Урок кончился. Алексей Мартынович унес с собой журнальчик. Путя сидел бледный как мел, поднимая и опуская крышку парты. С почтительным любопытством его окружали, теснили, требовали подробностей. Он ничего не знал и сам старался из расспросов узнать что-нибудь. Выходило так: депутат Туманский задел честь его отца, и отец вызвал Туманского на дуэль.
Прошли, влачась, еще два урока, затем была большая перемена, играли на дворе в снежки, и Путя стал почему-то начинять комья снега мерзлой землей, чего прежде никогда не делал. На следующем уроке немец Нуссбаум разорался на Щукина (которому в тот день не везло), и тогда Путя почувствовал спазму в горле и, чтобы не расплакаться при всех, отпросился в уборную. Там, около умывальника, одиноко висело донельзя замаранное, донельзя склизкое полотенце, — вернее, труп полотенца, прошедшего через множество мокрых, мнущих торопливых рук. Путя с минуту смотрелся в зеркало, — лучший способ не дать лицу расплыться в гримасу плача.
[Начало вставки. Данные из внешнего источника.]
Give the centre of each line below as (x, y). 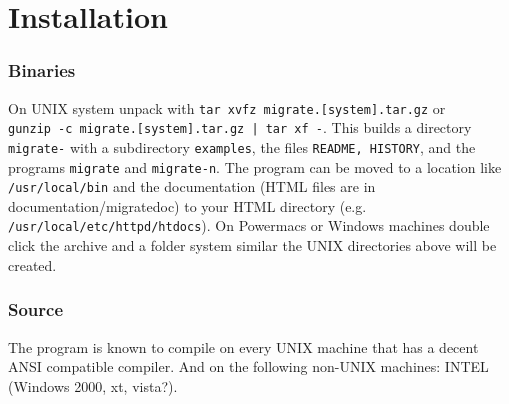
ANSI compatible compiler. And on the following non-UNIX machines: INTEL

Он подумал, не уйти ли домой до срока, — но эту мысль отогнал. Выдержка, главное — выдержка. В классе буря стихла. Щукин, с пурпурными ушами, но совершенно спокойный, уже сидел на своем месте, сложив руки крестом.
Еще два урока, и наконец — последний звонок, длинный и хриплый. Надев ботики, полушубок, шапку с наушниками, Путя выбежал во двор, углубился в туннель ворот, прыгнул через подворотню… Автомобиля за ним не прислали, пришлось взять извозчика. Извозчик, худозадый, с плоской спиной, сидел криво и, по-своему погоняя лошадь, то делал вид, что вытаскивает из голенища кнут, то мягко взмахивал рукой, точно кого подзывая, и тогда санки дергались и в Путином ранце постукивал пенал, и все это было как-то ужасно томительно и тревожно, — и большие, неровные, наскоро слепленные снежинки падали на плешивую полость.
В доме, с тех пор как уехали мать и сестра, бывало в этот час тихо. Путя поднялся по широкой, пологой лестнице, где на площадке, около малахитового столика, с вазой для визитных карточек, стояла безрукая Венера, которую однажды его двоюродные братья нарядили в плюшевую шубу и шляпу с вишнями, после чего она сделалась похожа на Прасковью Степановну, бедную вдову, приходившую каждое первое число. Добравшись до верху, он стал звать гувернантку. Но у мисс Шелдон сидела гостья — англичанка Веретенниковых. Мисс Шелдон послала Путю готовить на завтра уроки. Предварительно вымыть руки и выпить стакан молока. Дверь захлопнулась. Путя, чувствуя, как его обволакивает душная, страшная, ватная тоска, посидел в детской, потом спустился в бельэтаж, заглянул в отцовский кабинет. Все было невозможно тихо. В тишине с сухим звуком упал загнутый лепесток хризантемы. На тяжелом, сдержанно блестевшем письменном столе стройно и неподвижно, в космическом порядке, стояли, как планеты, знакомые вещи — фотографии, мраморное яйцо, торжественная чернильница.
Путя перешел в будуар матери, и оттуда в фонарь, и долго стоял там, глядя в продолговатое окно. На улице было уже почти темно; вокруг лиловатых стеклянных глобусов летал снег; внизу смутно текли черные сани с черными горбатыми седоками. Быть может, завтра утром. Это всегда происходит по утрам, очень рано.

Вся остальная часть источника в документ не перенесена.